Pre-trained language models have shown remarkable success in improving
various downstream NLP tasks due to their ability to capture dependencies in
textual data and generate natural responses. In this paper, we leverage the
power of pre-trained language models for improving video-grounded dialogue,
which is very challenging and involves complex features of different dynamics:
(1) Video features which can extend across both spatial and temporal
dimensions; and (2) Dialogue features which involve semantic dependencies over
multiple dialogue turns. We propose a framework by extending GPT-2 models to
tackle these challenges by formulating video-grounded dialogue tasks as a
sequence-to-sequence task, combining both visual and textual representation
into a structured sequence, and fine-tuning a large pre-trained GPT-2 network.

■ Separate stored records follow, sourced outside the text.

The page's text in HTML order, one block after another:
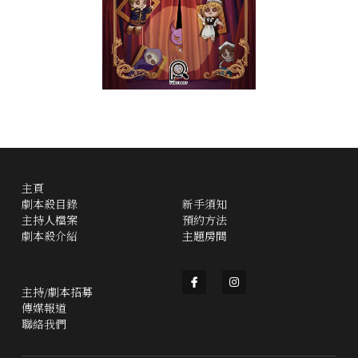
主頁
劇本殺目錄
主持人檔案
劇本殺介紹
新手須知
預約方法
主題房間
主持/劇本招募
傳媒報道
聯絡我們
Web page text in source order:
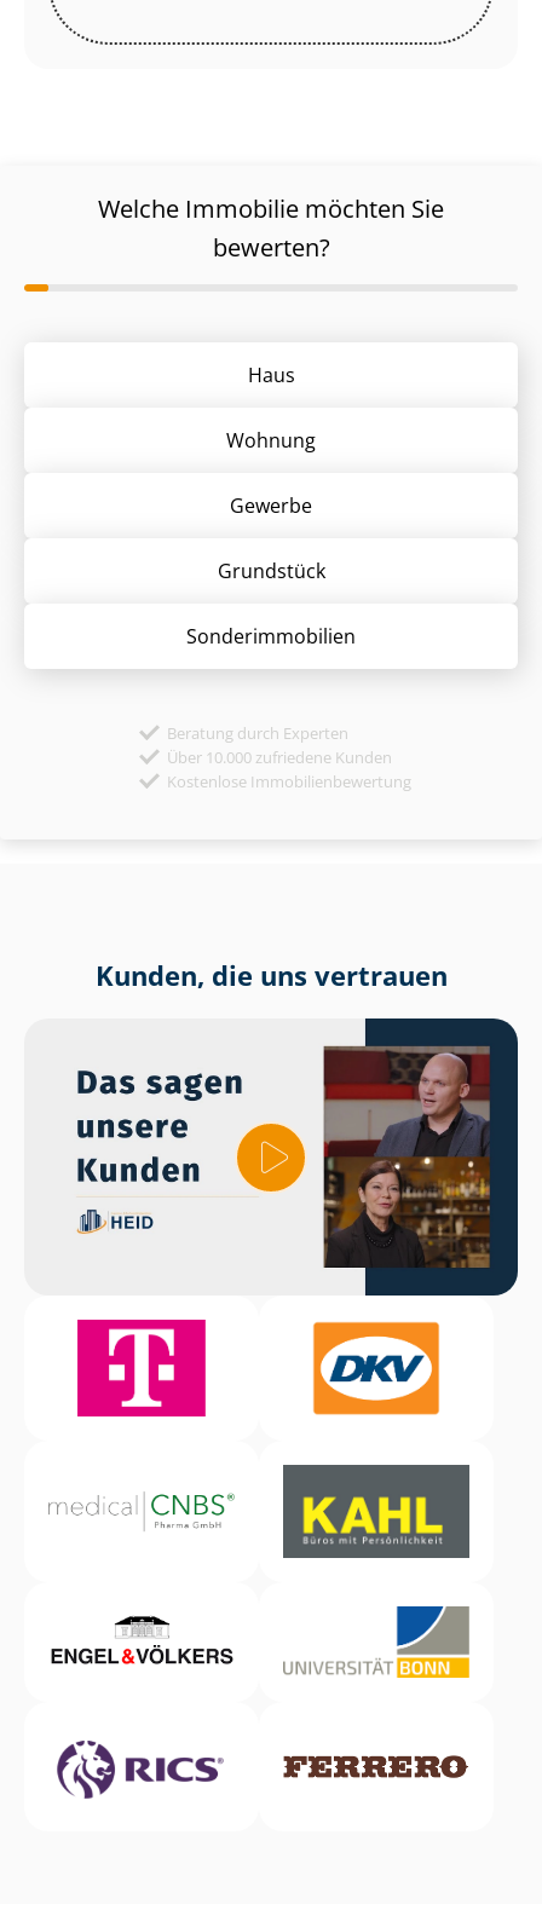
Welche Immobilie möchten Sie
bewerten?
Haus
Wohnung
Gewerbe
Grund­stück
Sonder­immobilien
Beratung durch Experten
Über 10.000 zufriedene Kunden
Kostenlose Immobilienbewertung
Kunden, die uns vertrauen
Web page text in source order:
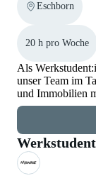
Eschborn
20 h pro Woche
Als
unser Team im
und Immobilien
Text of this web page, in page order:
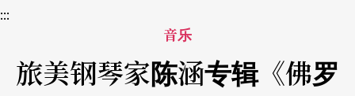
:::
音乐
旅美钢琴家陈涵专辑《佛罗
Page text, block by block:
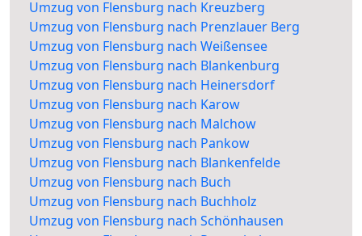
Umzug von Flensburg nach Kreuzberg
Umzug von Flensburg nach Prenzlauer Berg
Umzug von Flensburg nach Weißensee
Umzug von Flensburg nach Blankenburg
Umzug von Flensburg nach Heinersdorf
Umzug von Flensburg nach Karow
Umzug von Flensburg nach Malchow
Umzug von Flensburg nach Pankow
Umzug von Flensburg nach Blankenfelde
Umzug von Flensburg nach Buch
Umzug von Flensburg nach Buchholz
Umzug von Flensburg nach Schönhausen
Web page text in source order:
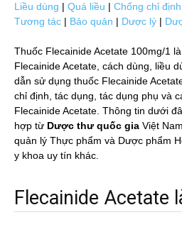
Liều dùng | Quá liều | Chống chỉ định
Tương tác | Bảo quản | Dược lý |
Thuốc Flecainide Acetate 100mg/1
Flecainide Acetate, cách dùng, liều
dẫn sử dụng thuốc Flecainide
chỉ định, tác dụng, tác dụng phụ và
Flecainide Acetate. Thông tin dưới
hợp từ Dược thư quốc gia Việt
quản lý Thực phẩm và Dược phẩm
y khoa uy tín khác.
Flecainide Acetate
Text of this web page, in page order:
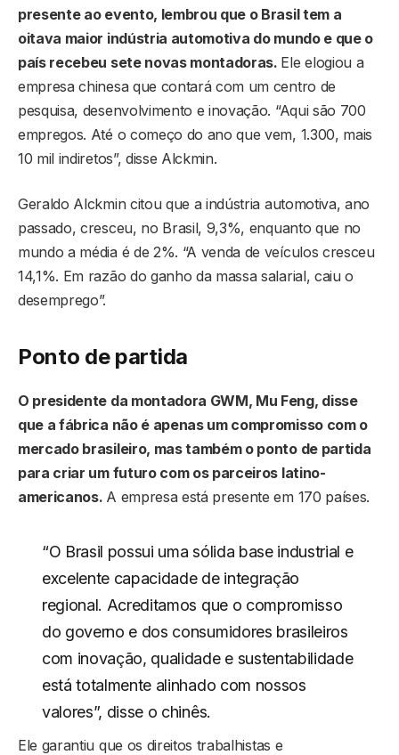
presente ao evento, lembrou que o Brasil tem a
oitava maior indústria automotiva do mundo e que o
país recebeu sete novas montadoras. Ele elogiou a
empresa chinesa que contará com um centro de
pesquisa, desenvolvimento e inovação. “Aqui são 700
empregos. Até o começo do ano que vem, 1.300, mais
10 mil indiretos”, disse Alckmin.
Geraldo Alckmin citou que a indústria automotiva, ano
passado, cresceu, no Brasil, 9,3%, enquanto que no
mundo a média é de 2%. “A venda de veículos cresceu
14,1%. Em razão do ganho da massa salarial, caiu o
desemprego”.
Ponto de partida
O presidente da montadora GWM, Mu Feng, disse
que a fábrica não é apenas um compromisso com o
mercado brasileiro, mas também o ponto de partida
para criar um futuro com os parceiros latino-
americanos. A empresa está presente em 170 países.
“O Brasil possui uma sólida base industrial e
excelente capacidade de integração
regional. Acreditamos que o compromisso
do governo e dos consumidores brasileiros
com inovação, qualidade e sustentabilidade
está totalmente alinhado com nossos
valores”, disse o chinês.
Ele garantiu que os direitos trabalhistas e
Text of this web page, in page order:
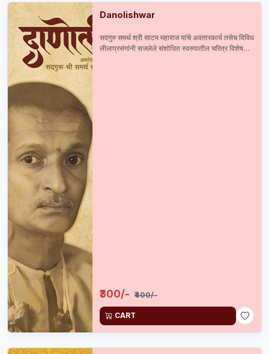
Danolishwar
सदगुरु समर्थ श्री साटम महाराज यांचे अवतारकार्य तसेच विविध
लीलाप्रसंगांनी सजलेले संशोधित स्वरुपातील चरित्र विशेष
₹300/- ₹400/-
CART
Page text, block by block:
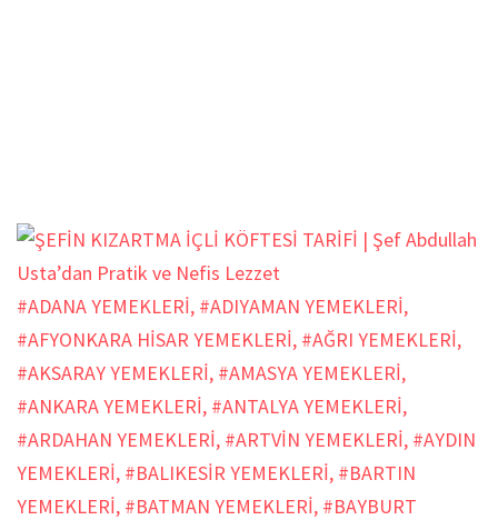
#ADANA YEMEKLERİ, #ADIYAMAN YEMEKLERİ,
#AFYONKARA HİSAR YEMEKLERİ, #AĞRI YEMEKLERİ,
#AKSARAY YEMEKLERİ, #AMASYA YEMEKLERİ,
#ANKARA YEMEKLERİ, #ANTALYA YEMEKLERİ,
#ARDAHAN YEMEKLERİ, #ARTVİN YEMEKLERİ, #AYDIN
YEMEKLERİ, #BALIKESİR YEMEKLERİ, #BARTIN
YEMEKLERİ, #BATMAN YEMEKLERİ, #BAYBURT
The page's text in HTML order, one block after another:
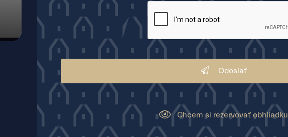
Odoslať
Chcem si rezervovať obhliadku
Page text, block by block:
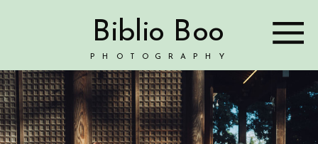
PHOTOGRAPHY
Biblio Boo
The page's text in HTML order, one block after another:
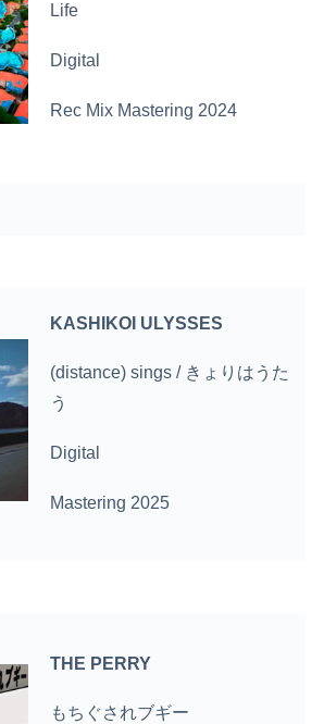
Life
Digital
Rec Mix Mastering 2024
KASHIKOI ULYSSES
(distance) sings / きょりはうた
う
Digital
Mastering 2025
THE PERRY
もちぐされブギー
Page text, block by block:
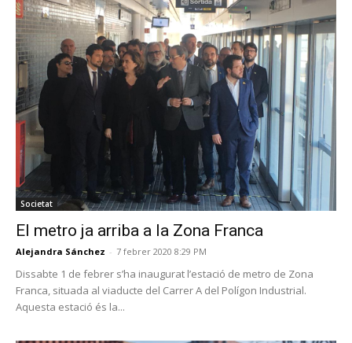
Societat
El metro ja arriba a la Zona Franca
Alejandra Sánchez - 7 febrer 2020 8:29 PM
Dissabte 1 de febrer s’ha inaugurat l’estació de metro de Zona
Franca, situada al viaducte del Carrer A del Polígon Industrial.
Aquesta estació és la...
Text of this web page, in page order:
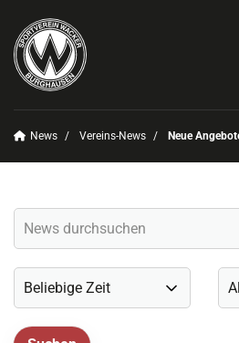
News Vereins-News Neue
Vereins-News
Vereins-App/Vereinszeitung
Onlineshop
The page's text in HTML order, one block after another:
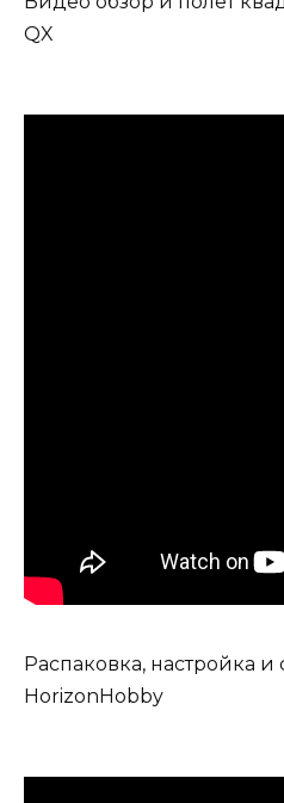
QX
Распаковка, настройка и
HorizonHobby
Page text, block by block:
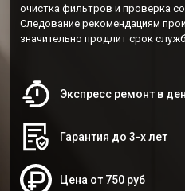
очистка фильтров и проверка
Следование рекомендациям
значительно продлит срок
Экспресс ремонт в
Гарантия до 3-х лет
Цена от 750 руб
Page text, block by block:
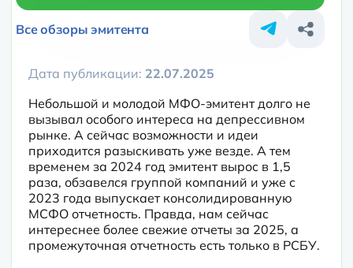
Все обзоры эмитента
Дата публикации: 22.07.2025
Небольшой и молодой МФО-эмитент долго не
вызывал особого интереса на депрессивном
рынке. А сейчас возможности и идеи
приходится разыскивать уже везде. А тем
временем за 2024 год эмитент вырос в 1,5
раза, обзавелся группой компаний и уже с
2023 года выпускает консолидированную
МСФО отчетность. Правда, нам сейчас
интереснее более свежие отчеты за 2025, а
промежуточная отчетность есть только в РСБУ.
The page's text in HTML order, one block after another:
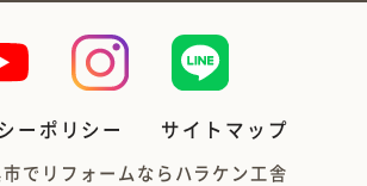
ーポリシー サイトマップ
でリフォームならハラケン工舎
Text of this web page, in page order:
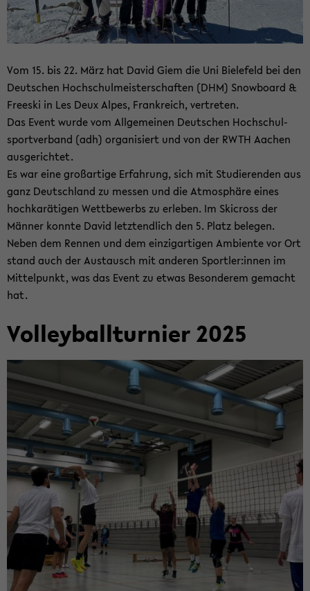
Vom 15. bis 22. März hat David Giem die Uni Bie­le­feld bei den
Deut­schen Hoch­schul­meis­ter­schaf­ten (DHM) Snow­board &
Free­ski in Les Deux Alpes, Frank­reich, ver­tre­ten.
Das Event wurde vom All­ge­mei­nen Deut­schen Hoch­schul­
sport­ver­band (adh) or­ga­ni­siert und von der RWTH Aa­chen
aus­ge­rich­tet.
Es war eine groß­ar­ti­ge Er­fah­rung, sich mit Stu­die­ren­den aus
ganz Deutsch­land zu mes­sen und die At­mo­sphä­re eines
hoch­ka­rä­ti­gen Wett­be­werbs zu er­le­ben. Im Ski­cross der
Män­ner konn­te David letzt­end­lich den 5. Platz be­le­gen.
Neben dem Ren­nen und dem ein­zig­ar­ti­gen Am­bi­en­te vor Ort
stand auch der Aus­tausch mit an­de­ren Sport­ler:innen im
Mit­tel­punkt, was das Event zu etwas Be­son­de­rem ge­macht
hat.
Vol­ley­ball­tur­nier 2025
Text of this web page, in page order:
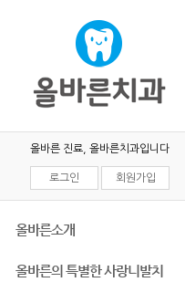
올바른 진료, 올바른치과입니다
로그인 회원가입
올바른소개
올바른의 특별한 사랑니발치

Our framework allows fine-tuning language models to capture dependencies across
multiple modalities over different levels of information: spatio-temporal level
in video and token-sentence level in dialogue context. We achieve promising
improvement on the Audio-Visual Scene-Aware Dialogues (AVSD) benchmark from
DSTC7, which supports a potential direction in this line of research.

本文提出了一种基于 GPT-2 模型的框架，将视频与文本表示结合成连续、有结构的序列，并利用其 fine-tuning 能力来解决视频对话中的挑战，从而在 Audio-Visual Scene-Aware Dialogues 基准测试中取得了显著的改进。